仔细想想,怎么可能呢,她是个成年人,虽然成年不到一个月,但应该是有自己的判断和定力,不该如何轻易的被影响才对。
沈宜安将自己窝在床上。
被子不大厚,她便手动将自己的衣服也拎上来,堆到一起。
并不是冷,而是另一种感觉。
似乎只有这样,才能有安全感。
她整个人都缩进被子里,温暖的热气扑腾上大脑,恍惚之间,沈宜安得出一个结论来。
她太缺爱了,所以一点点好都想占为已有,所以才相处了小一月,她就会对西比尔有反应。
甚至她躺在西比尔曾经躺过床上,艰难的从被子里嗅一嗅对方残留的气味。
更可怕的是,沈宜安无意识筑巢了。
通常omega缺乏安全感才会筑巢,而沈宜安,只靠着一点点的气味,居然就在床上筑了个简易的巢。

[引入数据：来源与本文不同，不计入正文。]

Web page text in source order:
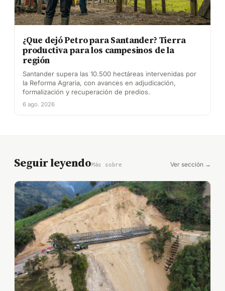
¿Que dejó Petro para Santander? Tierra
productiva para los campesinos de la
región
Santander supera las 10.500 hectáreas intervenidas por
la Reforma Agraria, con avances en adjudicación,
formalización y recuperación de predios.
6 ago. 2026
Seguir leyendoMás sobre Ver sección →
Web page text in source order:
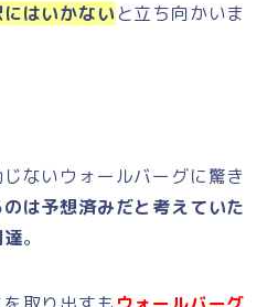
はいかないと立ち向かいま
ないウォールバーグに驚き
は予想済みだと考えていた
。
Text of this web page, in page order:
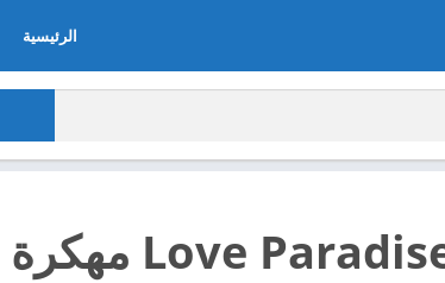
الرئيسية
تحميل لعبة Love Paradise مهكرة
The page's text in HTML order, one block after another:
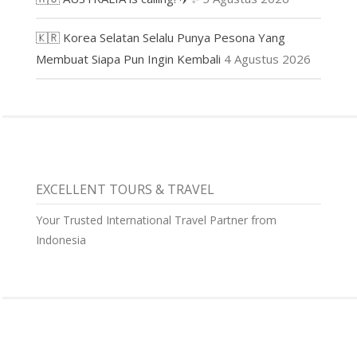
🇰🇷 Korea Selatan Selalu Punya Pesona Yang
Membuat Siapa Pun Ingin Kembali 4 Agustus 2026
EXCELLENT TOURS & TRAVEL
Your Trusted International Travel Partner from
Indonesia
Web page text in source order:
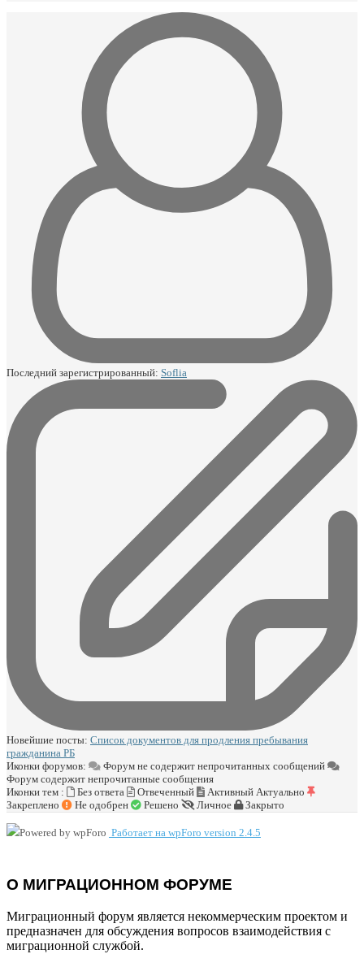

意识到这点的沈宜安骤然起身,她晃荡开紧紧裹住肢体的被子,那些衣服也一起凌乱甩在床上。
她打开窗,冷风穿过,才觉得自己发红涨烫的脸终于降下了一点温度,但没太有用。
沈宜安抬手捂住自己滚烫的半边脸,眼底显出茫然来。
怎么可能呢?
她怎么可能对一只来历不明、随时可能立刻的鬼产生那种想法。
应该是omega的生理原因吧,也许她发情期到了也说不定。
沈宜安自欺欺人的想,尽管她心里清楚生理期才过去不久。
“沈宜安,不冷吗?”
正晃神之际,一声猝不及防的呼喊突然叫她愣住了。
冷风拂过发尾,有些上翘,沈宜安迎着风,身体微微僵硬。
那声音是西比尔,一周以来,她第一次说话,便是关心沈宜安冷不冷。
沈宜安不知道该怎么回答,她甚至害怕西比尔的声音再次响起。
她目光望向窗外,左看看右看看,就是没个落点,慌得不行。
“刚刚,你在干什么?”
西比尔再度开口,她显出实体来,指尖勾起沈宜安披散下来的发尾,一圈圈的缠上手指。